[Data shown]
______________________________

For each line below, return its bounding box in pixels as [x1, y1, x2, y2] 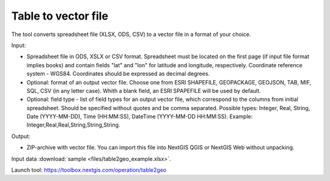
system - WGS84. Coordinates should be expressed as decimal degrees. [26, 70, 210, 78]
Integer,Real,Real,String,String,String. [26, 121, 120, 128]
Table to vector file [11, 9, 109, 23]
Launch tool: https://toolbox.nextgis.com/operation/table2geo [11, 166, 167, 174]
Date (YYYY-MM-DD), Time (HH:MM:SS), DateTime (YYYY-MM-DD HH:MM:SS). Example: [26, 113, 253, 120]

______________________________

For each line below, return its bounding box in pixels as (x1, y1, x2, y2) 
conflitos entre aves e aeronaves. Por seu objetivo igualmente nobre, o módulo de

______________________________

[Task item] Your answer must consist solely of the lines above between the line holding "Launch tool: https://toolbox.nextgis.com/operation/table2geo" and the line holding "Date (YYYY-MM-DD), Time", inclusive, copied exactly.

[Task solution]
Launch tool: https://toolbox.nextgis.com/operation/table2geo [11, 166, 167, 174]
Date (YYYY-MM-DD), Time (HH:MM:SS), DateTime (YYYY-MM-DD HH:MM:SS). Example: [26, 113, 253, 120]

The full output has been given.